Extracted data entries
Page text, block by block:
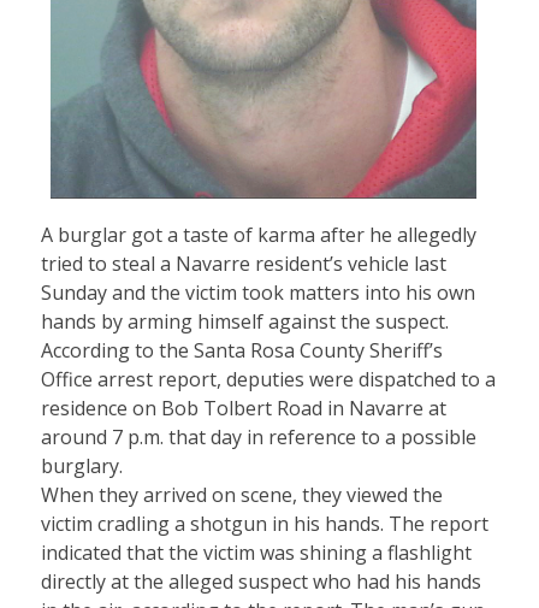
A burglar got a taste of karma after he allegedly
tried to steal a Navarre resident’s vehicle last
Sunday and the victim took matters into his own
hands by arming himself against the suspect.
According to the Santa Rosa County Sheriff’s
Office arrest report, deputies were dispatched to a
residence on Bob Tolbert Road in Navarre at
around 7 p.m. that day in reference to a possible
burglary.
When they arrived on scene, they viewed the
victim cradling a shotgun in his hands. The report
indicated that the victim was shining a flashlight
directly at the alleged suspect who had his hands
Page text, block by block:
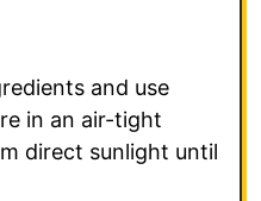
and use
in an air-tight
direct sunlight until
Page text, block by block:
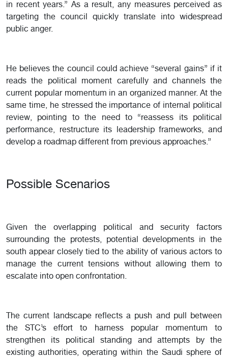
in recent years.” As a result, any measures perceived as
targeting the council quickly translate into widespread
public anger.
He believes the council could achieve “several gains” if it
reads the political moment carefully and channels the
current popular momentum in an organized manner. At the
same time, he stressed the importance of internal political
review, pointing to the need to “reassess its political
performance, restructure its leadership frameworks, and
develop a roadmap different from previous approaches.”
Possible Scenarios
Given the overlapping political and security factors
surrounding the protests, potential developments in the
south appear closely tied to the ability of various actors to
manage the current tensions without allowing them to
escalate into open confrontation.
The current landscape reflects a push and pull between
the STC’s effort to harness popular momentum to
strengthen its political standing and attempts by the
existing authorities, operating within the Saudi sphere of
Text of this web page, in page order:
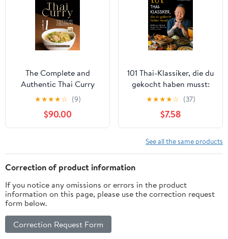
The Complete and
Authentic Thai Curry
Cookbook 1: Famous
Thai Curry Recipes That
Your Family and Guests
Would Love to Try (The
Curry Dishes)
★★★★☆ (9)
$90.00
101 Thai-Klassiker, die du
gekocht haben musst:
Beliebte und
authentische Rezepte:
Currys, Dumplings, Pad
Thai und mehr. Gerichte
aus Thailand: Saté,
Mango ... Street Food
★★★★☆ (37)
$7.58
See all the same products
Correction of product information
If you notice any omissions or errors in the product
information on this page, please use the correction request
form below.
Correction Request Form
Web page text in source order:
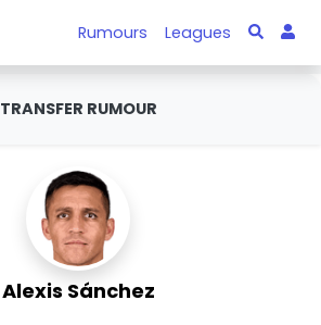
Rumours Leagues
TRANSFER RUMOUR
Alexis Sánchez
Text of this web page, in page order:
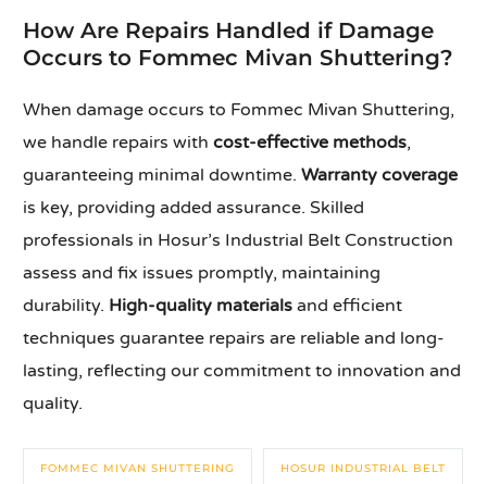
How Are Repairs Handled if Damage
Occurs to Fommec Mivan Shuttering?
When damage occurs to Fommec Mivan Shuttering,
we handle repairs withcost-effective methods,
guaranteeing minimal downtime.Warranty coverage
is key, providing added assurance. Skilled
professionals in Hosur’s Industrial Belt Construction
assess and fix issues promptly, maintaining
durability. High-quality materials and efficient
techniques guarantee repairs are reliable and long-
lasting, reflecting our commitment to innovation and
quality.
FOMMEC MIVAN SHUTTERING HOSUR INDUSTRIAL BELT
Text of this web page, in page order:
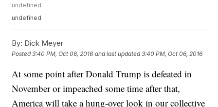
undefined
undefined
By: Dick Meyer
Posted3:40 PM, Oct 06, 2016 and last updated 3:40 PM, Oct 06, 2016
At some point after Donald Trump is defeated in
November or impeached some time after that,
America will take a hung-over look in our collective
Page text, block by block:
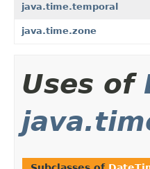
java.time.temporal
java.time.zone
Uses of
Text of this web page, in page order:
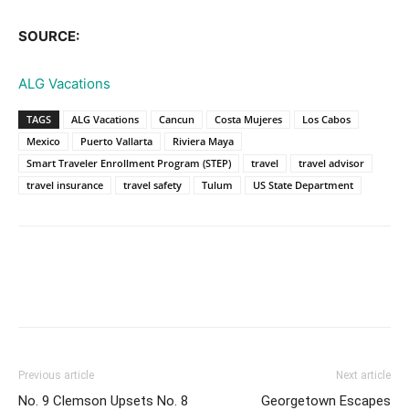
SOURCE:
ALG Vacations
TAGS ALG Vacations Cancun Costa Mujeres
Los Cabos
Mexico
Puerto Vallarta
Riviera Maya
Smart Traveler Enrollment Program (STEP)
travel
travel advisor
travel insurance
travel safety Tulum US State Department
Previous article
No. 9 Clemson Upsets No. 8
Next article
Georgetown Escapes

** Required action **
All that should be printed is the run of lines above from the one with "By: Dick Meyer" through the one with "travel insurance", both included, exactly as given, with pictures left out.

** Result for this task **
By: Dick Meyer
Posted3:40 PM, Oct 06, 2016 and last updated 3:40 PM, Oct 06, 2016
At some point after Donald Trump is defeated in
November or impeached some time after that,
America will take a hung-over look in our collective
Page text, block by block:
java.time.temporal
java.time.zone
Uses of
Text of this web page, in page order:
SOURCE:
ALG Vacations
TAGS ALG Vacations Cancun Costa Mujeres
Los Cabos
Mexico
Puerto Vallarta
Riviera Maya
Smart Traveler Enrollment Program (STEP)
travel
travel advisor
travel insurance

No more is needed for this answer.